Required work:
Omit every picture and return the rest of the data unaltered.

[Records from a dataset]
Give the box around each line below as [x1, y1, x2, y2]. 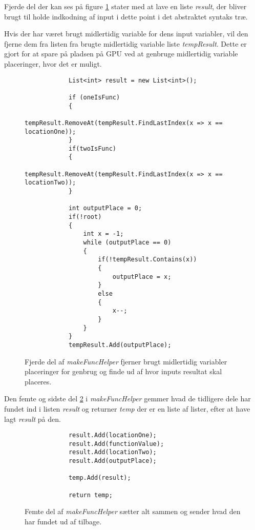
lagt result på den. [4, 413, 61, 424]
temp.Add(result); [68, 474, 131, 482]
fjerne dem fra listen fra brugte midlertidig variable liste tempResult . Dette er [4, 38, 247, 49]
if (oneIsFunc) [68, 93, 120, 101]
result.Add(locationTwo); [68, 449, 157, 456]
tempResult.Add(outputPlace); [68, 341, 172, 349]
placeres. [25, 376, 52, 386]
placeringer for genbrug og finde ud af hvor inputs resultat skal [25, 366, 222, 377]
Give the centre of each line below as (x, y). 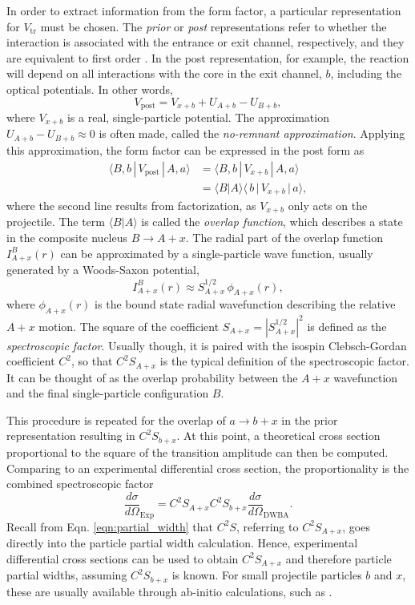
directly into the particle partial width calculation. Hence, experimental (182, 542)
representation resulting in (71, 436)
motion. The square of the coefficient (129, 326)
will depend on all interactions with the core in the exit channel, (164, 73)
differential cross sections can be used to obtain (123, 558)
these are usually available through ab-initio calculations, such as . (169, 591)
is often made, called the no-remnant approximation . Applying (252, 133)
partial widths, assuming (67, 575)
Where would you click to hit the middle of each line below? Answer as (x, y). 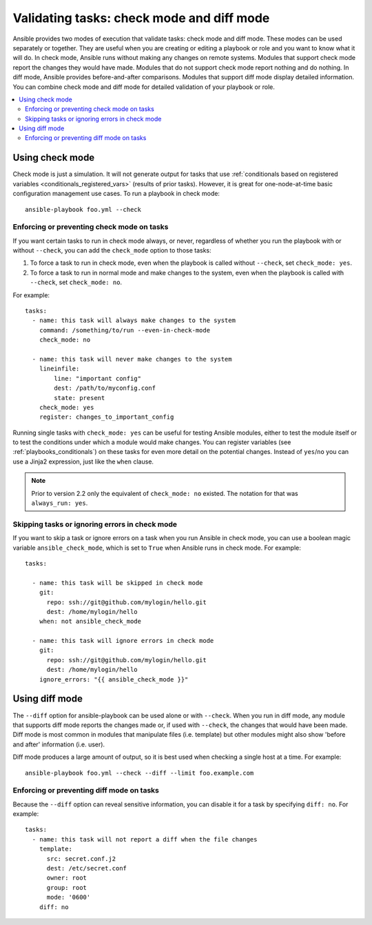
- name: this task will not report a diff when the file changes (145, 839)
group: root (67, 887)
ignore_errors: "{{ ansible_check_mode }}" (114, 679)
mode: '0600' (69, 897)
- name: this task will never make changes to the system (132, 359)
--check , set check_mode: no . (76, 282)
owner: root (67, 878)
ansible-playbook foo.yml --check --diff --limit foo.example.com (139, 773)
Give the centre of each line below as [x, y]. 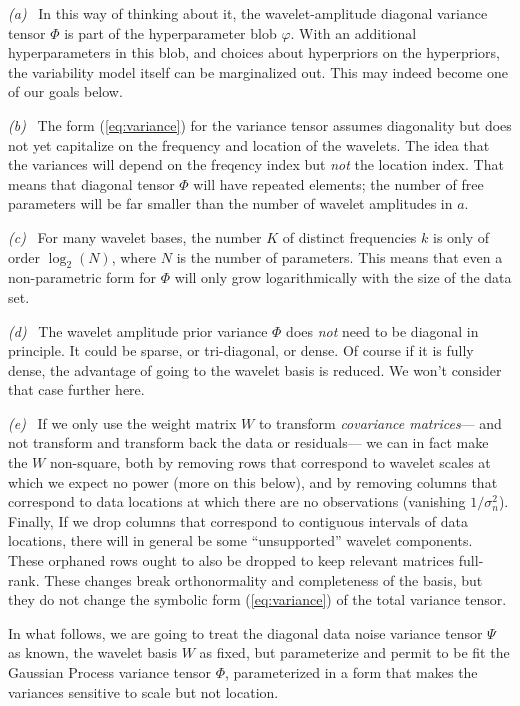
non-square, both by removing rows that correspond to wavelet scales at [270, 462]
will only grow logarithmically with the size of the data [343, 277]
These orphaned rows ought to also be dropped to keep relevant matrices [231, 560]
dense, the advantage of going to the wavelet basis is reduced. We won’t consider [255, 369]
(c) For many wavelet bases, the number [135, 236]
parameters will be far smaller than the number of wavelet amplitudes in [230, 203]
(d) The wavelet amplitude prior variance [138, 330]
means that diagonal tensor [91, 183]
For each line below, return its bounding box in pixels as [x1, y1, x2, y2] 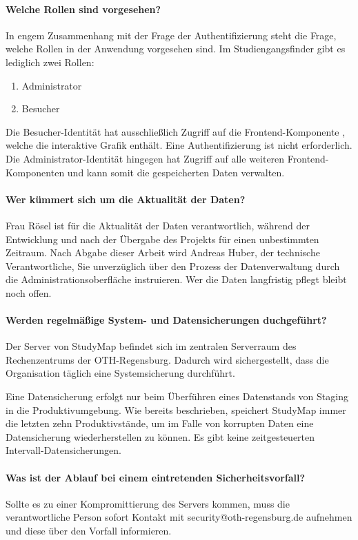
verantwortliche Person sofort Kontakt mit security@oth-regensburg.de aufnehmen [6, 510, 352, 524]
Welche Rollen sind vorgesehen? [6, 1, 161, 16]
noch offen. [6, 285, 52, 300]
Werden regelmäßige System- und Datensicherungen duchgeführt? [6, 313, 327, 327]
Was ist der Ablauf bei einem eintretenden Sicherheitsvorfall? [6, 470, 306, 484]
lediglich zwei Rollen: [6, 54, 95, 69]
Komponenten [6, 165, 65, 179]
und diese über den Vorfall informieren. [6, 523, 172, 538]
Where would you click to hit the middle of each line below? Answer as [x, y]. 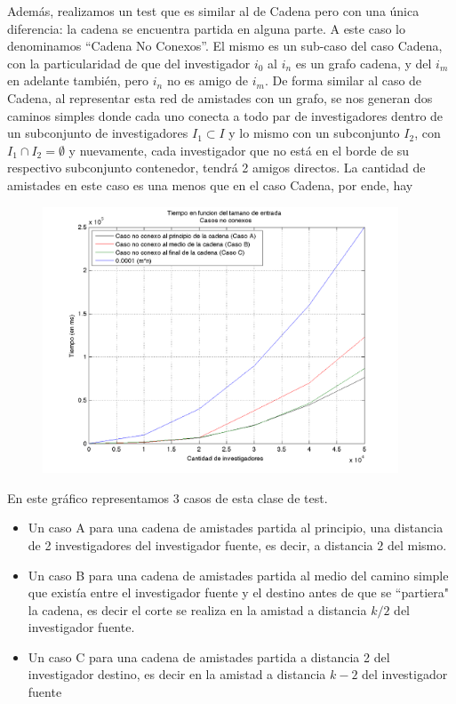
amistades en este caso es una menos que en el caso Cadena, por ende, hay [210, 184]
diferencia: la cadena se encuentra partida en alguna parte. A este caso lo [206, 28]
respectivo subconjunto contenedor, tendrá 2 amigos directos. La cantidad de [216, 168]
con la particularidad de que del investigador [129, 63]
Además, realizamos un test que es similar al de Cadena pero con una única [213, 11]
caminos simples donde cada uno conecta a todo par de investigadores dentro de [225, 115]
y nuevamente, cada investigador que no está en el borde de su [239, 150]
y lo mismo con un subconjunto [314, 133]
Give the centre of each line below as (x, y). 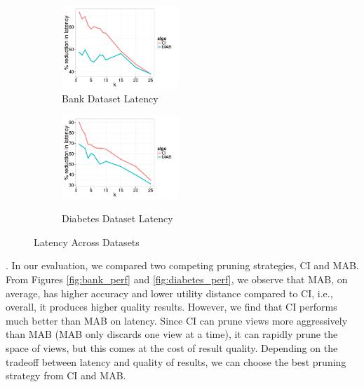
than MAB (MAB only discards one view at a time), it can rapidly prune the (172, 334)
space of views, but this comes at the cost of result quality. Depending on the (172, 347)
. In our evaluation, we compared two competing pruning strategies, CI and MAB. (182, 265)
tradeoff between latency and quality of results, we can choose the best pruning (176, 361)
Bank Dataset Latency (110, 99)
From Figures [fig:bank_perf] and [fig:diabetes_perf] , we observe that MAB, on (177, 279)
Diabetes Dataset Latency (117, 218)
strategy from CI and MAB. (66, 375)

Result:
Give the box around each line below as [x1, y1, x2, y2]. 
lagt result på den. [4, 413, 61, 424]
temp.Add(result); [68, 474, 131, 482]
fjerne dem fra listen fra brugte midlertidig variable liste tempResult . Dette er [4, 38, 247, 49]
if (oneIsFunc) [68, 93, 120, 101]
result.Add(locationTwo); [68, 449, 157, 456]
tempResult.Add(outputPlace); [68, 341, 172, 349]
placeres. [25, 376, 52, 386]
placeringer for genbrug og finde ud af hvor inputs resultat skal [25, 366, 222, 377]
Give the centre of each line below as (x, y). 
directly into the particle partial width calculation. Hence, experimental (182, 542)
representation resulting in (71, 436)
motion. The square of the coefficient (129, 326)
will depend on all interactions with the core in the exit channel, (164, 73)
differential cross sections can be used to obtain (123, 558)
these are usually available through ab-initio calculations, such as . (169, 591)
is often made, called the no-remnant approximation . Applying (252, 133)
partial widths, assuming (67, 575)
Where would you click to hit the middle of each line below? Answer as (x, y). 
- name: this task will not report a diff when the file changes (145, 839)
group: root (67, 887)
ignore_errors: "{{ ansible_check_mode }}" (114, 679)
mode: '0600' (69, 897)
- name: this task will never make changes to the system (132, 359)
--check , set check_mode: no . (76, 282)
owner: root (67, 878)
ansible-playbook foo.yml --check --diff --limit foo.example.com (139, 773)
Give the centre of each line below as [x, y]. 
non-square, both by removing rows that correspond to wavelet scales at [270, 462]
will only grow logarithmically with the size of the data [343, 277]
These orphaned rows ought to also be dropped to keep relevant matrices [231, 560]
dense, the advantage of going to the wavelet basis is reduced. We won’t consider [255, 369]
(c) For many wavelet bases, the number [135, 236]
parameters will be far smaller than the number of wavelet amplitudes in [230, 203]
(d) The wavelet amplitude prior variance [138, 330]
means that diagonal tensor [91, 183]
For each line below, return its bounding box in pixels as [x1, y1, x2, y2] 
verantwortliche Person sofort Kontakt mit security@oth-regensburg.de aufnehmen [6, 510, 352, 524]
Welche Rollen sind vorgesehen? [6, 1, 161, 16]
noch offen. [6, 285, 52, 300]
Werden regelmäßige System- und Datensicherungen duchgeführt? [6, 313, 327, 327]
Was ist der Ablauf bei einem eintretenden Sicherheitsvorfall? [6, 470, 306, 484]
lediglich zwei Rollen: [6, 54, 95, 69]
Komponenten [6, 165, 65, 179]
und diese über den Vorfall informieren. [6, 523, 172, 538]
Where would you click to hit the middle of each line below? Answer as [x, y]. 
amistades en este caso es una menos que en el caso Cadena, por ende, hay [210, 184]
diferencia: la cadena se encuentra partida en alguna parte. A este caso lo [206, 28]
respectivo subconjunto contenedor, tendrá 2 amigos directos. La cantidad de [216, 168]
con la particularidad de que del investigador [129, 63]
Además, realizamos un test que es similar al de Cadena pero con una única [213, 11]
caminos simples donde cada uno conecta a todo par de investigadores dentro de [225, 115]
y nuevamente, cada investigador que no está en el borde de su [239, 150]
y lo mismo con un subconjunto [314, 133]
Give the centre of each line below as (x, y). 
than MAB (MAB only discards one view at a time), it can rapidly prune the (172, 334)
space of views, but this comes at the cost of result quality. Depending on the (172, 347)
. In our evaluation, we compared two competing pruning strategies, CI and MAB. (182, 265)
tradeoff between latency and quality of results, we can choose the best pruning (176, 361)
Bank Dataset Latency (110, 99)
From Figures [fig:bank_perf] and [fig:diabetes_perf] , we observe that MAB, on (177, 279)
Diabetes Dataset Latency (117, 218)
strategy from CI and MAB. (66, 375)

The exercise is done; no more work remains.